## TASK BRIEF
Give an exact copy of the lines of the records below, starting at the line containing "0x00, 0xfc, 0x63, 0xa5 (43, 926, 140, 938)" and running to the end.

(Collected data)
· · · · · · ·
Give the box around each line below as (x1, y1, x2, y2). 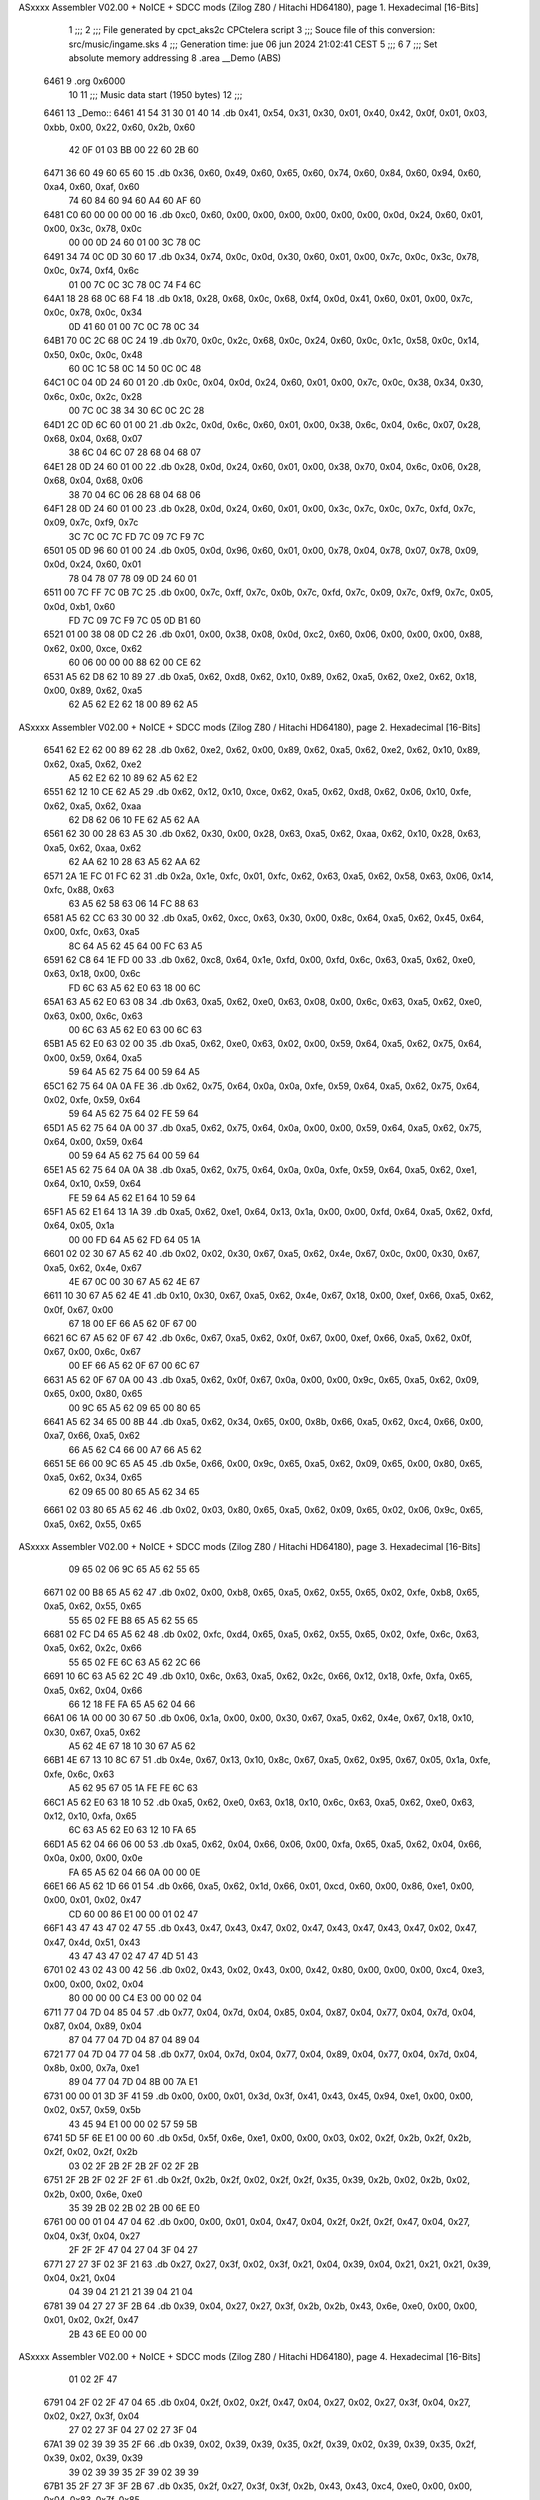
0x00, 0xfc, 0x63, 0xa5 (43, 926, 140, 938)
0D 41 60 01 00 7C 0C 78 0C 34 (68, 320, 200, 332)
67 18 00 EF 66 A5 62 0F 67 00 (68, 1318, 197, 1330)
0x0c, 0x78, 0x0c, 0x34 (43, 306, 143, 319)
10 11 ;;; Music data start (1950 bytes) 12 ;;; (68, 88, 243, 100)
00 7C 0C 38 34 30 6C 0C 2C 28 (68, 405, 205, 417)
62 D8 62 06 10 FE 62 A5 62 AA (68, 814, 200, 826)
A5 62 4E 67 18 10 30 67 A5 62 (68, 1740, 196, 1752)
· · · · · · ·
## WRITTEN REPLY
0x00, 0xfc, 0x63, 0xa5 (43, 926, 140, 938)
0D 41 60 01 00 7C 0C 78 0C 34 (68, 320, 200, 332)
67 18 00 EF 66 A5 62 0F 67 00 (68, 1318, 197, 1330)
0x0c, 0x78, 0x0c, 0x34 (43, 306, 143, 319)
10 11 ;;; Music data start (1950 bytes) 12 ;;; (68, 88, 243, 100)
00 7C 0C 38 34 30 6C 0C 2C 28 (68, 405, 205, 417)
62 D8 62 06 10 FE 62 A5 62 AA (68, 814, 200, 826)
A5 62 4E 67 18 10 30 67 A5 62 (68, 1740, 196, 1752)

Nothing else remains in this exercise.